I used the pandas library to calculate summary statistics of the traffic signs data set:
- The size of training set is 34799
- The size of the validation set is 4410
- The size of test set is 12630
- The shape of a traffic sign image is (32, 32, 3)
- The number of unique classes/labels in the data set is 43
In the following figure a sample of the data set is shown:

The distribution of the classes in the training set:

The distribution of the classes in the validation set:

The distribution of the classes in the testing set:

As we can see from the figures above, the classes are not balanced. Some have almost 10 times more samples than the others.
The number of samples in the training set is increased by artificially augmenting the data. This is done by randomly picking one sample from the existing set, making small alternation to it, and adding the newly created sample to the training dataset. This process is repeated until the desired number of samples is reached.
Three types of alternation are done for each newly generated image: image rotation, translation and saturation scaling.
The training dataset is augmented in a way that each class has the same number of samples: 15000. This will help in balancing the classes and prevent some overfitting of the weights to the training set.
First step is conversion to grayscale.
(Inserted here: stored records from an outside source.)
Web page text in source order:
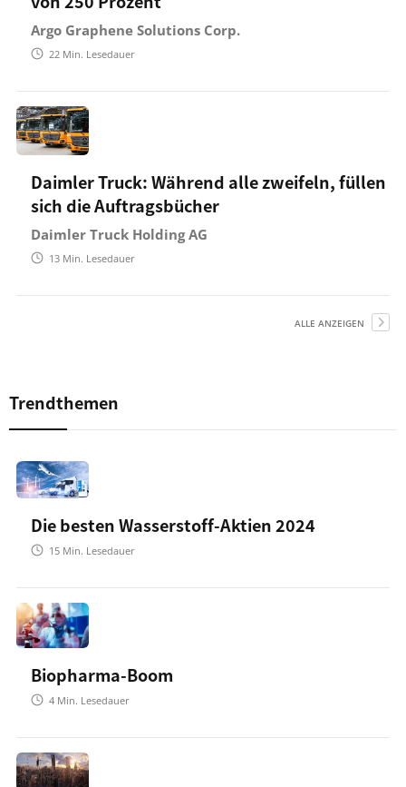
Argo Graphene Solutions Corp.
22 Min. Lesedauer
Daimler Truck: Während alle zweifeln, füllen
sich die Auftragsbücher
Daimler Truck Holding AG
13 Min. Lesedauer
ALLE ANZEIGEN
Trendthemen
Die besten Wasserstoff-Aktien 2024
15 Min. Lesedauer
Biopharma-Boom
4 Min. Lesedauer
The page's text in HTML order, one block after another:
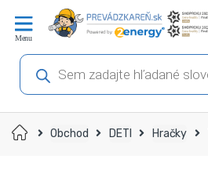
navigáciu
obsah
Products
search
Domov Obchod DETI Hračky
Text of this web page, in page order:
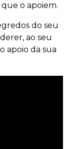
o apoiem.
do seu
ao seu
apoio da sua
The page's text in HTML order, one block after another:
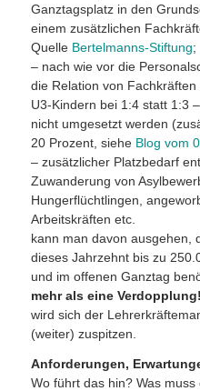
Ganztagsplatz in den
einem zusätzlichen
Quelle Bertelmanns-Stiftung;
– nach wie vor die
die Relation von
U3-Kindern bei 1:4 statt 1:3
nicht umgesetzt werden
20 Prozent, siehe Blog vom
– zusätzlicher Platzbedarf
Zuwanderung von
Hungerflüchtlingen,
Arbeitskräften etc.
kann man davon ausgehen,
dieses Jahrzehnt bis zu
und im offenen Ganztag
mehr als eine Verdopplung!
wird sich der
(weiter) zuspitzen.
Anforderungen,
Wo führt das hin? Was
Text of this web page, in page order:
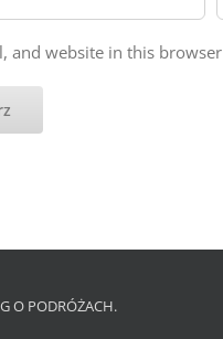
and website in this
O PODRÓŻACH.
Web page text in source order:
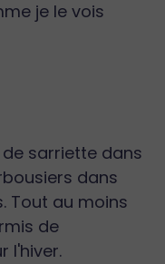
je le vois
sarriette dans
dans
Tout au moins
de
l'hiver.
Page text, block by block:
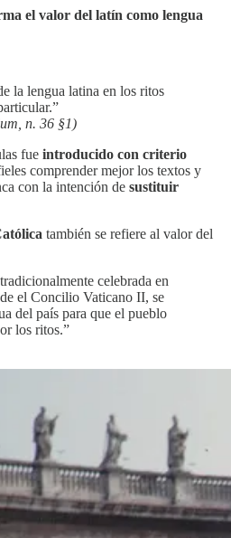
el valor del latín como lengua
la lengua latina en los ritos
n. 36 §1)
fue introducido con criterio
comprender mejor los textos y
con la intención de sustituir
también se refiere al valor del
celebrada en
el Concilio Vaticano II, se
del país para que el pueblo
los ritos.”
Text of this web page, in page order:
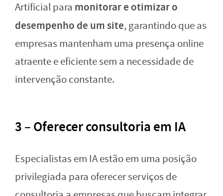
Artificial para monitorar e otimizar o
desempenho de um site, garantindo que as
empresas mantenham uma presença online
atraente e eficiente sem a necessidade de
intervenção constante.
3 – Oferecer consultoria em IA
Especialistas em IA estão em uma posição
privilegiada para oferecer serviços de
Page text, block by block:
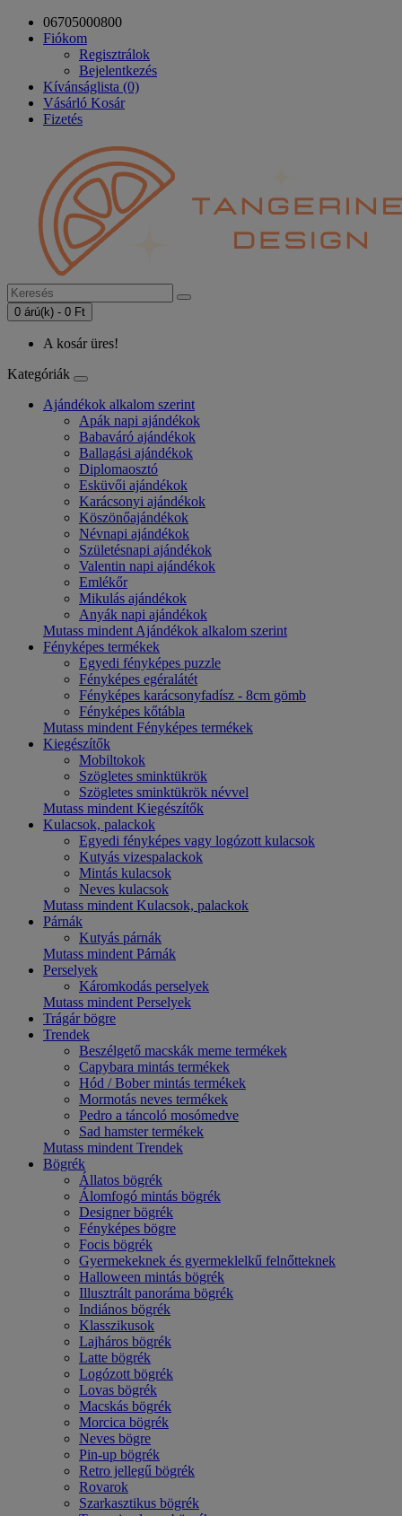
06705000800
Fiókom
Regisztrálok
Bejelentkezés
Kívánságlista (0)
Vásárló Kosár
Fizetés
0 árú(k) - 0 Ft
A kosár üres!
Kategóriák
Ajándékok alkalom szerint
Apák napi ajándékok
Babaváró ajándékok
Ballagási ajándékok
Diplomaosztó
Esküvői ajándékok
Karácsonyi ajándékok
Köszönőajándékok
Névnapi ajándékok
Születésnapi ajándékok
Valentin napi ajándékok
Emlékőr
Mikulás ajándékok
Anyák napi ajándékok
Mutass mindent Ajándékok alkalom szerint
Fényképes termékek
Egyedi fényképes puzzle
Fényképes egéralátét
Fényképes karácsonyfadísz - 8cm gömb
Fényképes kőtábla
Mutass mindent Fényképes termékek
Kiegészítők
Mobiltokok
Szögletes sminktükrök
Szögletes sminktükrök névvel
Mutass mindent Kiegészítők
Kulacsok, palackok
Egyedi fényképes vagy logózott kulacsok
Kutyás vizespalackok
Mintás kulacsok
Neves kulacsok
Mutass mindent Kulacsok, palackok
Párnák
Kutyás párnák
Mutass mindent Párnák
Perselyek
Káromkodás perselyek
Mutass mindent Perselyek
Trágár bögre
Trendek
Beszélgető macskák meme termékek
Capybara mintás termékek
Hód / Bober mintás termékek
Mormotás neves termékek
Pedro a táncoló mosómedve
Sad hamster termékek
Mutass mindent Trendek
Bögrék
Állatos bögrék
Álomfogó mintás bögrék
Designer bögrék
Fényképes bögre
Focis bögrék
Gyermekeknek és gyermeklelkű felnőtteknek
Halloween mintás bögrék
Illusztrált panoráma bögrék
Indiános bögrék
Klasszikusok
Lajháros bögrék
Latte bögrék
Logózott bögrék
Lovas bögrék
Macskás bögrék
Morcica bögrék
Neves bögre
Pin-up bögrék
Retro jellegű bögrék
Rovarok
Szarkasztikus bögrék
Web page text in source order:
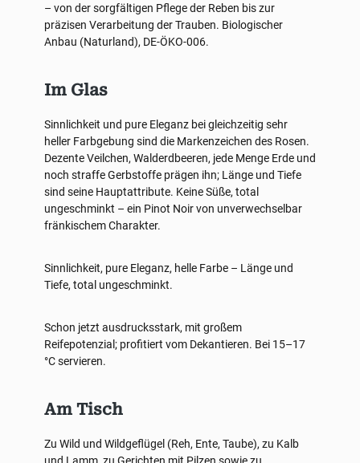
– von der sorgfältigen Pflege der Reben bis zur
präzisen Verarbeitung der Trauben. Biologischer
Anbau (Naturland), DE-ÖKO-006.
Im Glas
Sinnlichkeit und pure Eleganz bei gleichzeitig sehr
heller Farbgebung sind die Markenzeichen des Rosen.
Dezente Veilchen, Walderdbeeren, jede Menge Erde und
noch straffe Gerbstoffe prägen ihn; Länge und Tiefe
sind seine Hauptattribute. Keine Süße, total
ungeschminkt – ein Pinot Noir von unverwechselbar
fränkischem Charakter.
Sinnlichkeit, pure Eleganz, helle Farbe – Länge und
Tiefe, total ungeschminkt.
Schon jetzt ausdrucksstark, mit großem
Reifepotenzial; profitiert vom Dekantieren. Bei 15–17
°C servieren.
Am Tisch
Zu Wild und Wildgeflügel (Reh, Ente, Taube), zu Kalb
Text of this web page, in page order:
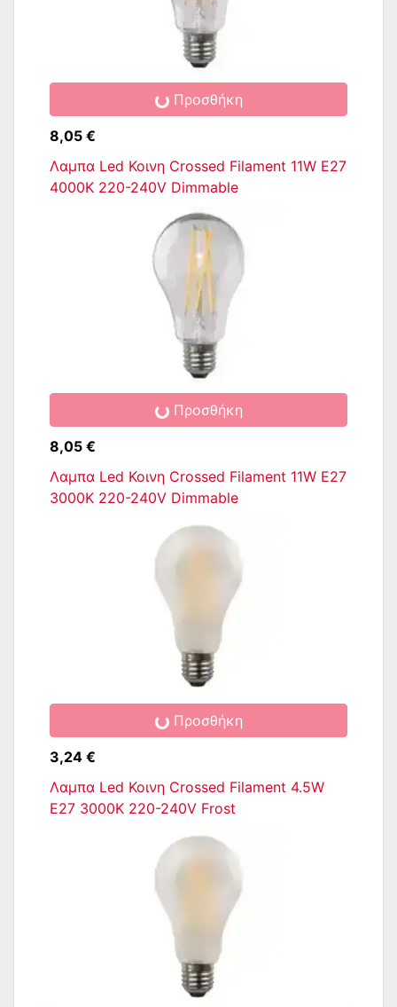
Προσθήκη
8,05 €
Λαμπα Led Κοινη Crossed Filament 11W E27
4000K 220-240V Dimmable
Προσθήκη
8,05 €
Λαμπα Led Κοινη Crossed Filament 11W E27
3000K 220-240V Dimmable
Προσθήκη
3,24 €
Λαμπα Led Κοινη Crossed Filament 4.5W
E27 3000K 220-240V Frost
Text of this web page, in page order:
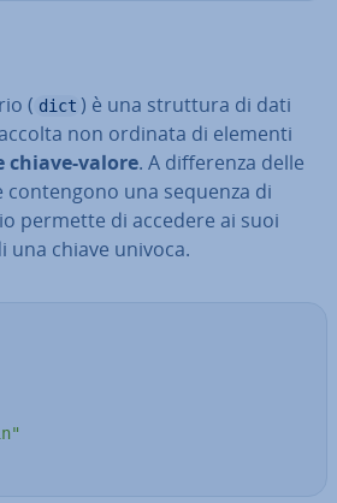
( dict ) è una struttura di dati
non ordinata di elementi
chiave-valore. A dif­fe­ren­za delle
con­ten­go­no una sequenza di
permette di accedere ai suoi
una chiave univoca.
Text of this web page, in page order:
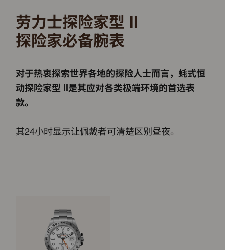
劳力士探险家型 II
探险家必备腕表
对于热衷探索世界各地的探险人士而言，蚝式恒
动探险家型 II是其应对各类极端环境的首选表
款。
其24小时显示让佩戴者可清楚区别昼夜。
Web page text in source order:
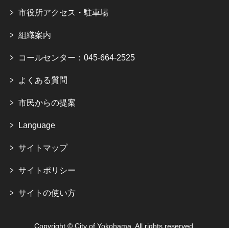
市役所アクセス・駐車場
組織案内
コールセンター：045-664-2525
よくある質問
市民からの提案
Language
サイトマップ
サイトポリシー
サイトの使い方
Copyright © City of Yokohama. All rights reserved.
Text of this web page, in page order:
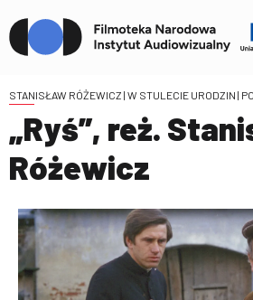
STANISŁAW RÓŻEWICZ | W STULECIE URODZIN |
„Ryś”, reż.
Różewicz
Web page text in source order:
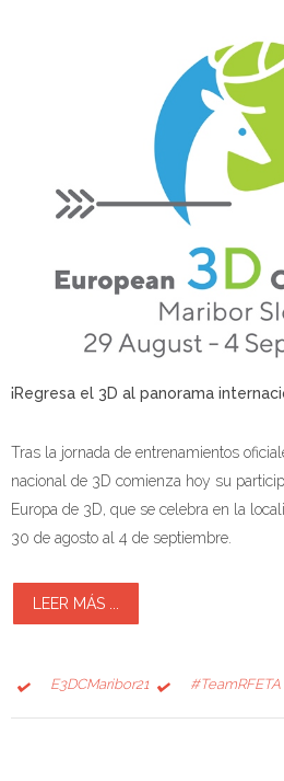
¡Regresa el 3D al panorama
Tras la jornada de entrenamientos
nacional de 3D comienza hoy su
Europa de 3D, que se celebra en la
30 de agosto al 4 de septiembre.
LEER MÁS ...
E3DCMaribor21 #TeamRFETA
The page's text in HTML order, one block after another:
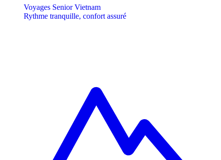
Voyages Senior Vietnam
Rythme tranquille, confort assuré
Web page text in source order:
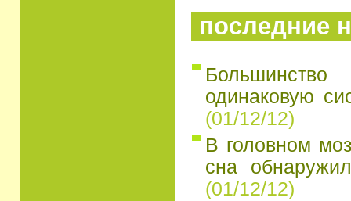
последние
одинаковую
(01/12/12)
В головном
сна
(01/12/12)
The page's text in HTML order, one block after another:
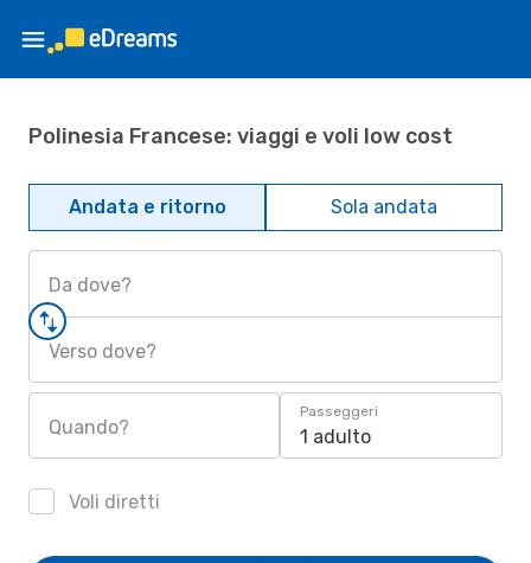
Polinesia Francese: viaggi e voli low cost
Andata e ritorno Sola andata
Da dove?
Verso dove?
Quando?
Passeggeri
1 adulto
Voli diretti
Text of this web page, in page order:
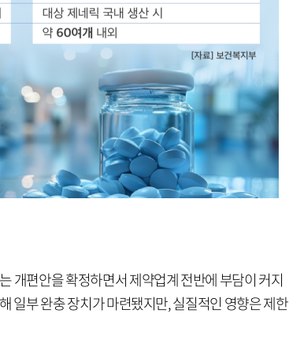
개편안을 확정하면서 제약업계 전반에 부담이 커지
일부 완충 장치가 마련됐지만, 실질적인 영향은 제한
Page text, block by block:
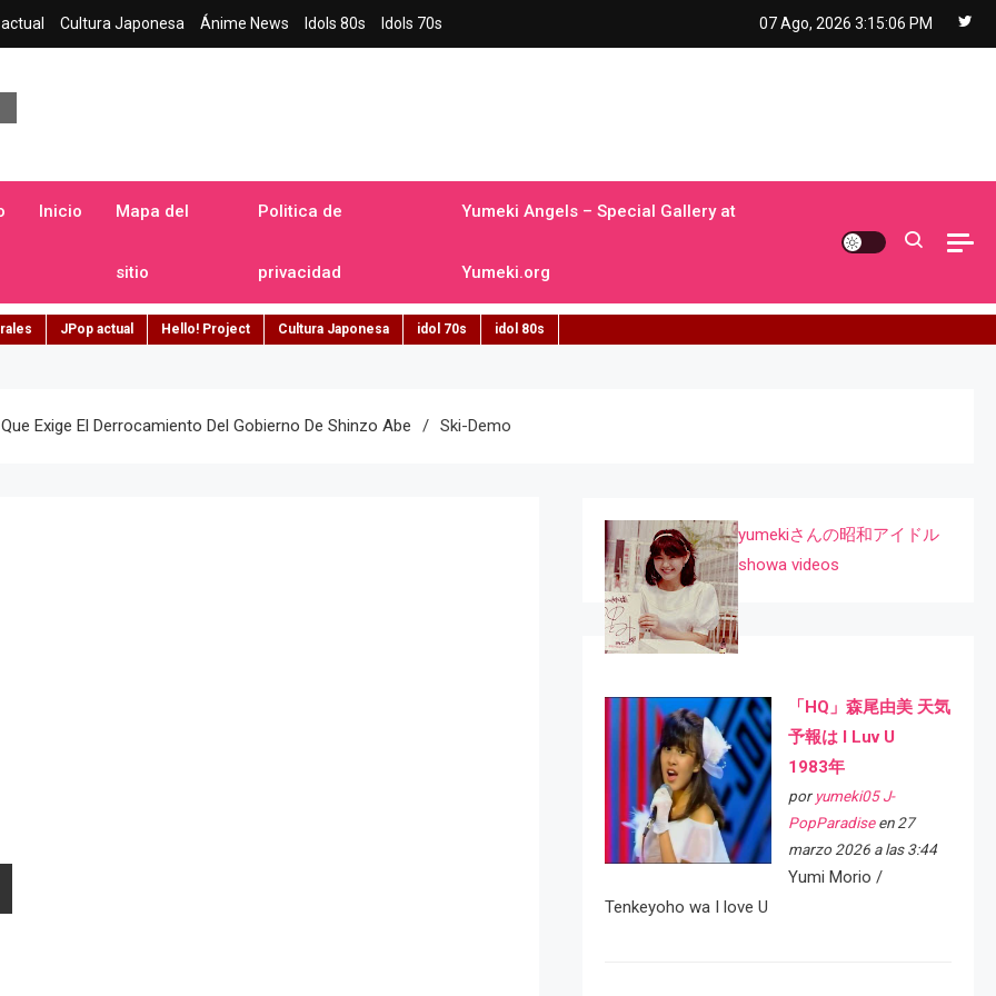
Cultura Japonesa Ánime News Idols 80s Idols 70s 07 Ago, 2026 3:15:07 PM
Inicio Mapa del
sitio
Politica de
privacidad
Yumeki Angels – Special Gallery at
Yumeki.org
JPop actual Hello! Project Cultura Japonesa idol 70s idol 80s
Exige El Derrocamiento Del Gobierno De Shinzo Abe Ski-Demo
yumekiさんの昭和アイドル
showa videos
「HQ」森尾由美 天気
予報は I Luv U
1983年
por yumeki05 J-
PopParadiseen 27
marzo 2026 a las 3:44
Yumi Morio /
Tenkeyoho wa I love U
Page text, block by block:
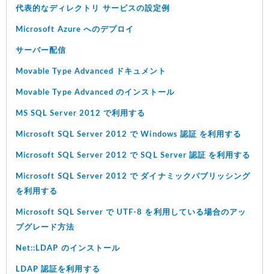
代表的なディレクトリ サービスの設定例
Microsoft Azure へのデプロイ
サーバー配信
Movable Type Advanced ドキュメント
Movable Type Advanced のインストール
MS SQL Server 2012 で利用する
Microsoft SQL Server 2012 で Windows 認証 を利用する
Microsoft SQL Server 2012 で SQL Server 認証 を利用する
Microsoft SQL Server 2012 で ダイナミックパブリッシング
を利用する
Microsoft SQL Server で UTF-8 を利用している場合のアッ
プグレード方法
Net::LDAP のインストール
LDAP 認証を利用する
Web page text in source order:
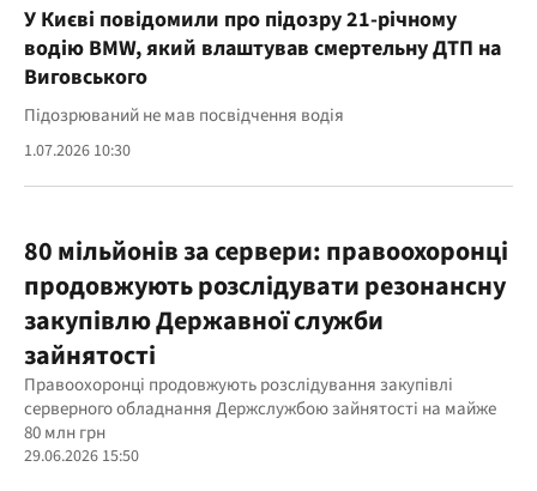
У Києві повідомили про підозру 21-річному
водію BMW, який влаштував смертельну ДТП на
Виговського
Підозрюваний не мав посвідчення водія
1.07.2026 10:30
80 мільйонів за сервери: правоохоронці
продовжують розслідувати резонансну
закупівлю Державної служби
зайнятості
Правоохоронці продовжують розслідування закупівлі
серверного обладнання Держслужбою зайнятості на майже
80 млн грн
29.06.2026 15:50
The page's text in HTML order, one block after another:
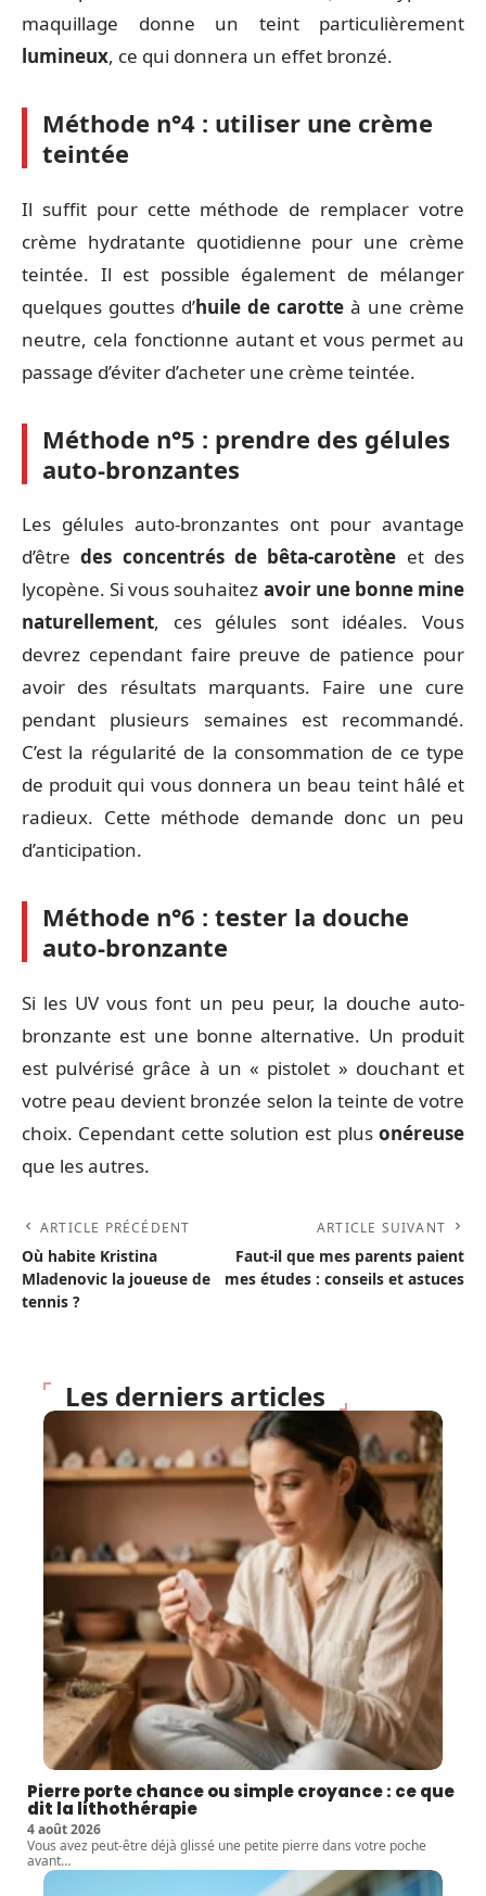
maquillage donne un teint particulièrement
lumineux, ce qui donnera un effet bronzé.
Méthode n°4 : utiliser une crème
teintée
Il suffit pour cette méthode de remplacer votre
crème hydratante quotidienne pour une crème
teintée. Il est possible également de mélanger
quelques gouttes d’huile de carotte à une crème
neutre, cela fonctionne autant et vous permet au
passage d’éviter d’acheter une crème teintée.
Méthode n°5 : prendre des gélules
auto-bronzantes
Les gélules auto-bronzantes ont pour avantage
d’êtredes concentrés de bêta-carotène et des
lycopène. Si vous souhaitez avoir une bonne mine
naturellement, ces gélules sont idéales. Vous
devrez cependant faire preuve de patience pour
avoir des résultats marquants. Faire une cure
pendant plusieurs semaines est recommandé.
C’est la régularité de la consommation de ce type
de produit qui vous donnera un beau teint hâlé et
radieux. Cette méthode demande donc un peu
d’anticipation.
Méthode n°6 : tester la douche
auto-bronzante
Si les UV vous font un peu peur, la douche auto-
bronzante est une bonne alternative. Un produit
est pulvérisé grâce à un « pistolet » douchant et
votre peau devient bronzée selon la teinte de votre
choix. Cependant cette solution est plus onéreuse
que les autres.
ARTICLE PRÉCÉDENT
Où habite Kristina
Mladenovic la joueuse de
tennis ?
ARTICLE SUIVANT
Faut-il que mes parents paient
mes études : conseils et astuces
Les derniers articles
Pierre porte chance ou simple croyance : ce que
dit la lithothérapie
4 août 2026
Vous avez peut-être déjà glissé une petite pierre dans votre poche
avant…
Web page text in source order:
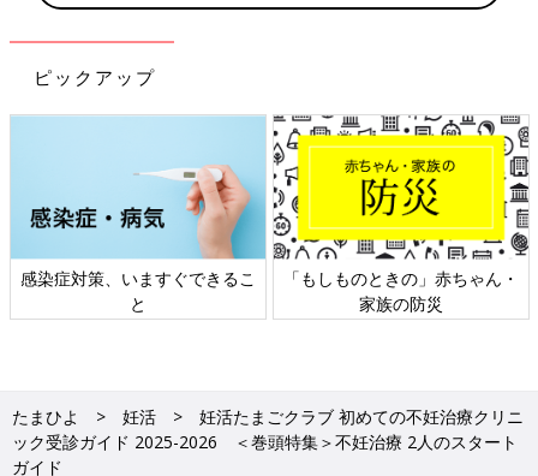
ピックアップ
・
日本外来小児科学会リーフレッ
ト検討会
六星占術 細木かおりさんの
相談
たまひよ 妊活
妊活たまごクラブ 初めての不妊治療クリニ
ック受診ガイド 2025-2026 ＜巻頭特集＞不妊治療 2人のスタート
ガイド
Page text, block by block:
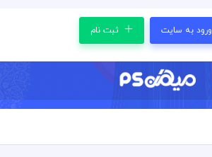
ورود به سایت ثبت نام
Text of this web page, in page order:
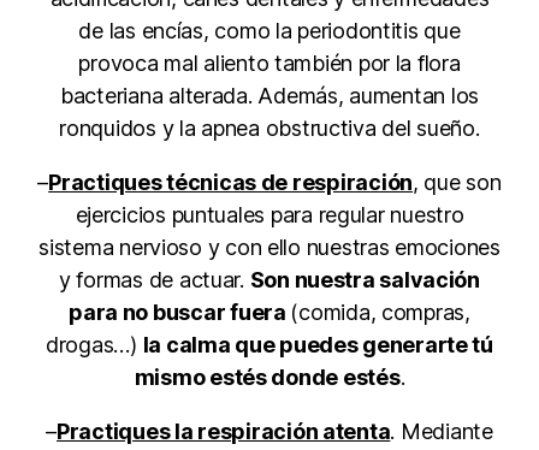
de las encías, como la periodontitis que
provoca mal aliento también por la flora
bacteriana alterada. Además, aumentan los
ronquidos y la apnea obstructiva del sueño.
–Practiques técnicas de respiración, que son
ejercicios puntuales para regular nuestro
sistema nervioso y con ello nuestras emociones
y formas de actuar. Son nuestra salvación
para no buscar fuera (comida, compras,
drogas…) la calma que puedes generarte tú
mismo estés donde estés.
–Practiques la respiración atenta. Mediante

Some early testing showed better results than training with the original color images. The second step is adaptive histogram equalization of the images using CLAHE algorithm and cv2.createCLAHE function. This makes all the images similar in terms of contrast.
Here are some samples of augmented and preprocessed dataset:
All three datasets are normalized with the mean and standard deviation values of the training set.
My final model consisted of the following layers:
| Layer | Description |
|---|---|
| Input | 32x32x1 grayscale image |
| Convolution 3x3 | 1x1 stride, valid padding, outputs 28x28x100 |
| RELU | |
| Max pooling | 2x2 stride, outputs 14x14x100 |
| Convolution 3x3 | 1x1 stride, valid padding, outputs 12x12x150 |
| RELU | |
| Max pooling | 2x2 stride, outputs 6x6x150 |
| Convolution 3x3 | 1x1 stride, valid padding, outputs 4x4x250 |
| RELU | |
| Max pooling | 2x2 stride, outputs 2x2x250 |
| Fully connected | outputs 200 |
| RELU | |
| Fully connected | outputs 43 |
| Softmax |
The architecture is similar to the one used in [1]. The architecture presented in the paper produced very high score on a similar task. This is the reason why it used here. The LeNET architecture presented in the course was unable to score high enough.
Dropout is considered and tested, but it didn't show any improvement. It just slowed down the learning and slightly decreased the validation set accuracy.
For the training of the model focal loss is used as presented in [2]. It focuses on border cases, i.e. on the small number of samples that tend to be "indecisive", and puts less weight on samples that are "easy" to classify correctly. It led to around 1% bump in the validation set accuracy.
ADAM Optimizer is used - the same one in LeNET example.
For batch size 64 is used. Learning rate is set to 0.001. Focusing and weighting parameters of focal loss are set to 2 and 0.25 respectively. The model was able to reach the saturation pretty quickly, so the number of epochs is set to 2.
The final accuracy on the test set is 98.28%
Here is the recall of the testing set:
Here is the precision of the testing set:
Here is the confusion matrix of the testing set:
First approach that was tested was LeNET that didn't produce very high accuracies. My assumption is that this is because of the number of convolutional layers. For the handwritten character recognition 2 layers are probably enough, since 2 levels of features could be assumed. Traffic signs are more complex and probably have at least one higher level of features more to be captured by additional convolutional layers.
Focal loss algorithm seemed as something that should be considered in any classification task, so it is used here, and produced the increase in accuracy.
The batch sizes of 32, 64 and 128 are considered, and 64 produced the best results.
Different learning rates were tested, and the 0.001 seemed as a most stable one that produces high accuracies after very few epochs.
Here are nine German traffic signs that I found on the web:
Since these images do not comply to the 32x32 standard of input images, it was needed to resize them. This is simply done using cv2.resize function. From that point on the images are treated the same way as the images from the testing set.
All the images were correctly classified. The reasons for this are probably that the signs are clearly visible on each one of them, and centered for all except one image. They also don't suffer from bad illumination conditions or occlusion.
Here are the 5 top probabilities for each image:
The highest probability is practically 1.00 for all except for the speed limit one. This is probably due to the fact that the sign is not centered in the image.
[1]: Ciresan, Dan & Meier, Ueli & Masci, Jonathan & Schmidhuber, Jurgen. (2011). "A committee of neural networks for traffic sign classification". Proceedings of the International Joint Conference on Neural Networks. 1918-1921. 10.1109/IJCNN.2011.6033458.
[2]: T. Lin, P. Goyal, R. Girshick, K. He and P. Dollár, "Focal Loss for Dense Object Detection," 2017 IEEE International Conference on Computer Vision (ICCV), Venice, 2017, pp. 2999-3007.